# [What you will do]
Write out the records beneath this line exactly as they appear, minus any images.

(Records from a data source)
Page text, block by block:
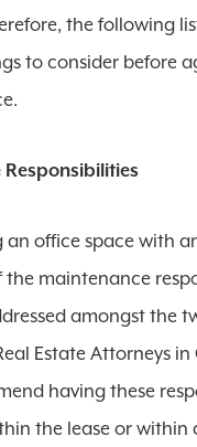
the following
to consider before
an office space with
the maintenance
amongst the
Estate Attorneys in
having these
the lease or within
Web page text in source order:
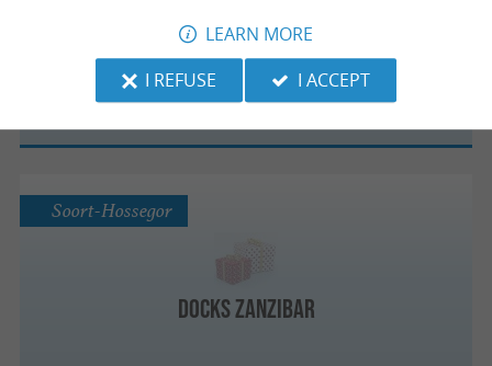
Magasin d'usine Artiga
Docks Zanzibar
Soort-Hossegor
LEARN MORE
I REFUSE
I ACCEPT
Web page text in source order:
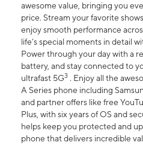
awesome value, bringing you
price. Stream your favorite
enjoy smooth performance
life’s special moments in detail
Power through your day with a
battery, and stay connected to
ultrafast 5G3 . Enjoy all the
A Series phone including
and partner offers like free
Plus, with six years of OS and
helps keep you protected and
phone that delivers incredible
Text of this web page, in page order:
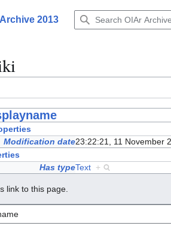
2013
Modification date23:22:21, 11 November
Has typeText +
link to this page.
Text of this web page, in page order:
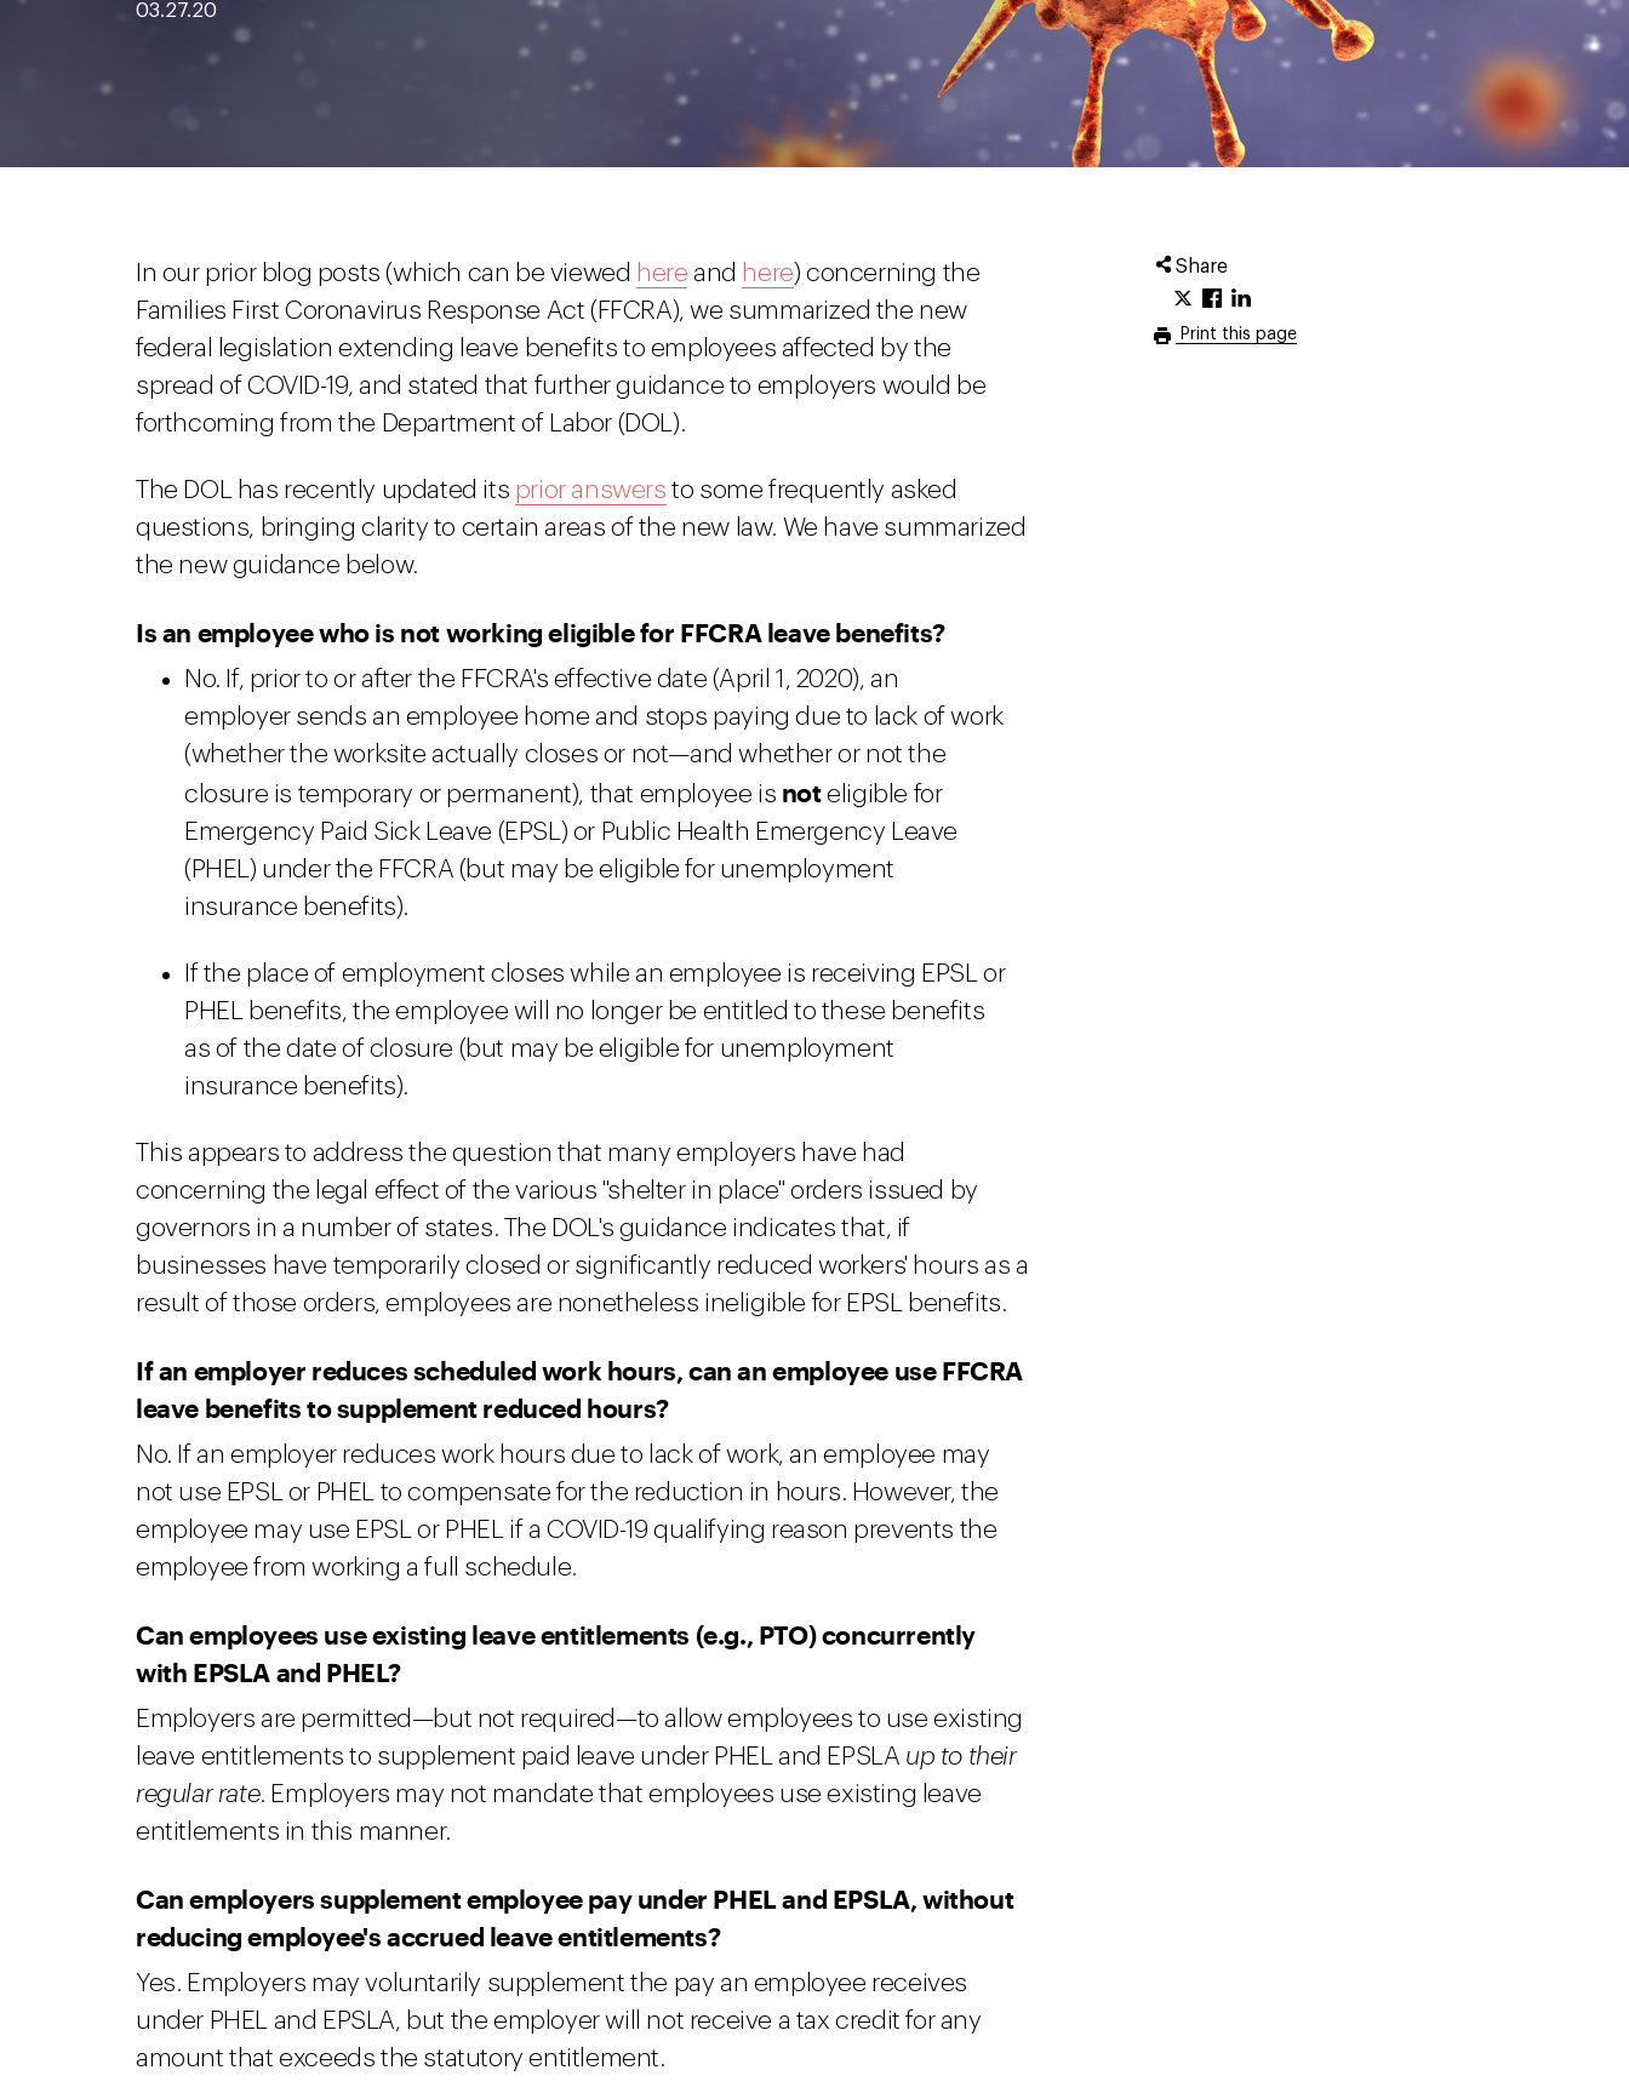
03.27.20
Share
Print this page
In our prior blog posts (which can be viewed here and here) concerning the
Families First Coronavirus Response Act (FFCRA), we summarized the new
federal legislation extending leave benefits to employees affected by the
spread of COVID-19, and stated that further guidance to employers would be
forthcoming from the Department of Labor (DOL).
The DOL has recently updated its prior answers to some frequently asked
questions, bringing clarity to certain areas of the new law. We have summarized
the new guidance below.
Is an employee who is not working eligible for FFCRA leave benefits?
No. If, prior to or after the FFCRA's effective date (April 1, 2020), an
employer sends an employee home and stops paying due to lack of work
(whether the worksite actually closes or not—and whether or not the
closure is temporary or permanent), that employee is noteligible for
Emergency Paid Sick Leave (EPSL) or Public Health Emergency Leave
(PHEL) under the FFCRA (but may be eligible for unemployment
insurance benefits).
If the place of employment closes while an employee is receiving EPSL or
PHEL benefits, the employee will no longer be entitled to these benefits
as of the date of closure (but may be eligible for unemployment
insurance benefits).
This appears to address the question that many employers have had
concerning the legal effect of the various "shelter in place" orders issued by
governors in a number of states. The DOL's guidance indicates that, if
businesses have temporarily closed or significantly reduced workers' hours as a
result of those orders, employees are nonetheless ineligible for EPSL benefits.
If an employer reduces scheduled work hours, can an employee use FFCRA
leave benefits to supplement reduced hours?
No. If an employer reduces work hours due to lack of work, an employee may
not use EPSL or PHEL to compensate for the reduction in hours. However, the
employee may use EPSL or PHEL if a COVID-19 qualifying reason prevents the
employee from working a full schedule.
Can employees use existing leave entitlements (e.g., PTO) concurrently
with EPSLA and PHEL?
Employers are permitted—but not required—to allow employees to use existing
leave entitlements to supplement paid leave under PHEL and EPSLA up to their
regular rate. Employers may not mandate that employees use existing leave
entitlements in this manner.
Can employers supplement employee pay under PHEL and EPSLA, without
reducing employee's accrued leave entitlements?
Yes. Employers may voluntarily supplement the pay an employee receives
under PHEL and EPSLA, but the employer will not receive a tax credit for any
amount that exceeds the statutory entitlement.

# [Task solution]
Page text, block by block:
the following
to consider before
an office space with
the maintenance
amongst the
Estate Attorneys in
having these
the lease or within
Web page text in source order:
Magasin d'usine Artiga
Docks Zanzibar
Soort-Hossegor
LEARN MORE
I REFUSE
I ACCEPT
Web page text in source order:
awesome value, bringing you
price. Stream your favorite
enjoy smooth performance
life’s special moments in detail
Power through your day with a
battery, and stay connected to
ultrafast 5G3 . Enjoy all the
A Series phone including
and partner offers like free
Plus, with six years of OS and
helps keep you protected and
phone that delivers incredible
Text of this web page, in page order:
2013
Modification date23:22:21, 11 November
Has typeText +
link to this page.
Text of this web page, in page order:
03.27.20
Share
Print this page
In our prior blog posts (which can be viewed here and here) concerning the
Families First Coronavirus Response Act (FFCRA), we summarized the new
federal legislation extending leave benefits to employees affected by the
spread of COVID-19, and stated that further guidance to employers would be
forthcoming from the Department of Labor (DOL).
The DOL has recently updated its prior answers to some frequently asked
questions, bringing clarity to certain areas of the new law. We have summarized
the new guidance below.
Is an employee who is not working eligible for FFCRA leave benefits?
No. If, prior to or after the FFCRA's effective date (April 1, 2020), an
employer sends an employee home and stops paying due to lack of work
(whether the worksite actually closes or not—and whether or not the
closure is temporary or permanent), that employee is noteligible for
Emergency Paid Sick Leave (EPSL) or Public Health Emergency Leave
(PHEL) under the FFCRA (but may be eligible for unemployment
insurance benefits).
If the place of employment closes while an employee is receiving EPSL or
PHEL benefits, the employee will no longer be entitled to these benefits
as of the date of closure (but may be eligible for unemployment
insurance benefits).
This appears to address the question that many employers have had
concerning the legal effect of the various "shelter in place" orders issued by
governors in a number of states. The DOL's guidance indicates that, if
businesses have temporarily closed or significantly reduced workers' hours as a
result of those orders, employees are nonetheless ineligible for EPSL benefits.
If an employer reduces scheduled work hours, can an employee use FFCRA
leave benefits to supplement reduced hours?
No. If an employer reduces work hours due to lack of work, an employee may
not use EPSL or PHEL to compensate for the reduction in hours. However, the
employee may use EPSL or PHEL if a COVID-19 qualifying reason prevents the
employee from working a full schedule.
Can employees use existing leave entitlements (e.g., PTO) concurrently
with EPSLA and PHEL?
Employers are permitted—but not required—to allow employees to use existing
leave entitlements to supplement paid leave under PHEL and EPSLA up to their
regular rate. Employers may not mandate that employees use existing leave
entitlements in this manner.
Can employers supplement employee pay under PHEL and EPSLA, without
reducing employee's accrued leave entitlements?
Yes. Employers may voluntarily supplement the pay an employee receives
under PHEL and EPSLA, but the employer will not receive a tax credit for any
amount that exceeds the statutory entitlement.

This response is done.